Siemens controls solution was based on a concept called Totally Integrated Automation (TIA).

TIA is characterised by its unique continuity, providing maximum transparency at all levels with reduced interfacing requirements.

Its influence covers everything from the field level and production control level, up to the corporate management level.

It also provides maximum interoperability, including everything from the controller, HMI, drives, to the process control system.

This reduces the complexity of the automation solution in the plant.

The TIA system that Siemens has put into place encompasses products called Simotion and Sinamics, and includes a palate of high-tech control system components which are optimally harmonised with one another.

"We presented Simotion, our latest generation of motion controller, and Sinamics our latest generation of drives", says Ian Hall, Service Manager with Siemens.

"The motion controller, the drives and the motors encompass the scope of our project".

"It was a very big step forward for Irwin technologically, in terms of the wiring and drive integration and motion control".

"We showed them the benefits of taking standard, off-the-shelf Siemens technologies and applying them to a machine solution".

Most machines require motion control (positioning, synchronous operation), PLC functionality and technology tasks (pressure control and temperature control).

The fusion of these functions into one system - as with Simotion - has a number of advantages, such as lower engineering costs, higher machine performance, the elimination of time-critical interfaces between individual components, and simple, uniform and transparent programming and diagnostics for the entire machine.

It is a simple and flexible solution for numerous motion control tasks.

Siemens' Sinamics is a modular drive system for high-performance applications in industrial machine building.

Sinamics solves many sophisticated drive tasks for a wide range of industrial applications.

It includes high-performance single-motor drives as well as co-ordinated drives (for multi-axis applications) with vector and servo functionality.

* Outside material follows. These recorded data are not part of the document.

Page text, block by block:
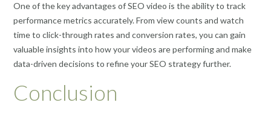
One of the key advantages of SEO video is the ability to track
performance metrics accurately. From view counts and watch
time to click-through rates and conversion rates, you can gain
valuable insights into how your videos are performing and make
data-driven decisions to refine your SEO strategy further.
Conclusion
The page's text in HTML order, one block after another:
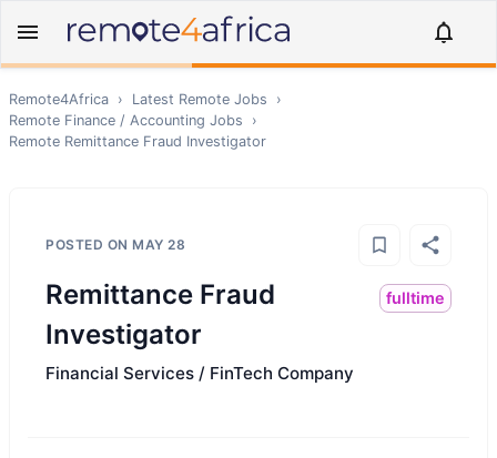
Remote4Africa › Latest Remote Jobs
›
Remote Finance / Accounting Jobs
›
Remote Remittance Fraud Investigator
POSTED ON MAY 28
Remittance Fraud
Investigator
fulltime
Financial Services / FinTech Company
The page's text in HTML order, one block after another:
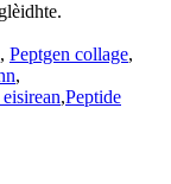
, Peptgen collage,
,
,Peptide
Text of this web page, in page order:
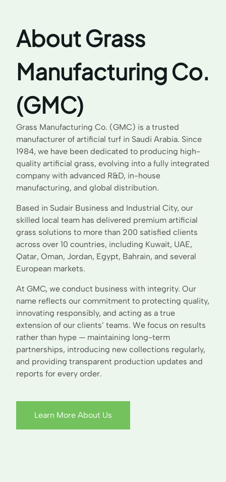
About Grass
Manufacturing Co.
(GMC)
Grass Manufacturing Co. (GMC) is a trusted
manufacturer of artificial turf in Saudi Arabia. Since
1984, we have been dedicated to producing high-
quality artificial grass, evolving into a fully integrated
company with advanced R&D, in-house
manufacturing, and global distribution.
Based in Sudair Business and Industrial City, our
skilled local team has delivered premium artificial
grass solutions to more than 200 satisfied clients
across over 10 countries, including Kuwait, UAE,
Qatar, Oman, Jordan, Egypt, Bahrain, and several
European markets.
At GMC, we conduct business with integrity. Our
name reflects our commitment to protecting quality,
innovating responsibly, and acting as a true
extension of our clients’ teams. We focus on results
rather than hype — maintaining long-term
partnerships, introducing new collections regularly,
and providing transparent production updates and
reports for every order.
Learn More About Us
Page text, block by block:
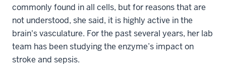
commonly found in all cells, but for reasons that are
not understood, she said, it is highly active in the
brain's vasculature. For the past several years, her lab
team has been studying the enzyme’s impact on
stroke and sepsis.
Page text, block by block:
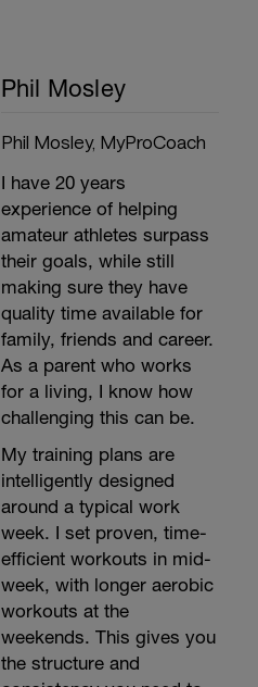
Phil Mosley
Phil Mosley, MyProCoach
I have 20 years
experience of helping
amateur athletes surpass
their goals, while still
making sure they have
quality time available for
family, friends and career.
As a parent who works
for a living, I know how
challenging this can be.
My training plans are
intelligently designed
around a typical work
week. I set proven, time-
efficient workouts in mid-
week, with longer aerobic
workouts at the
weekends. This gives you
the structure and

The program's solutions are structured in the form of modular axis groups instead of individual axes.

Instead of connecting each individual axis all of the components are electronically connected.

It provides a high degree of flexibility and combination possibilities, as well as a wide range of products and services.

Pre-assembled cables were used to connect many of the components - including motors and encoders - via the Drive-CLiQ electronic interface.

This integrated, seamless communicating system simplifies the electrical aspect of Irwin's machines.

This Siemens system also uses an ASI (Actuator-Sensor-Interface) bus with minimum wiring, having only one cable instead of many.

The bus has quick assembly, it is easy to maintain and configuration is easy and fast.

It is equipped with safety technology, ASIsafe, enabling direct integration of fail-safe components.

"Irwin has an HMI for its machines, called Ballerina, that they wanted to maintain", continues Hall.

"They wanted to keep the familiar Ballerina screen in place, so that the operators and users would not experience any interface change".

Ballerina is an Irwin-developed, PC-based software package providing an up-gradable, powerful and flexible system to graphically represent the motion profiles of the equipment chain feed and platen drives in terms of time and velocity.

This gives the user full control and flexibility of the process.

Its features include sorting of product recipes and logs, network capabilities, multiple languages and pass-code protection.

While the screen is still the same Ballerina screen, underneath the interface there is now a state-of-the-art, incredibly flexible and efficient Siemens motion control and drive system.

The controls upgrade to Irwin's thermoforming machines is a solution the company can now leverage to bring more value to its customers: Reduced time to assemble the machines, simplified wiring, digital control of the drives, and increased diagnostics from the drives, motors and I/Os combine to bring more machine reliability.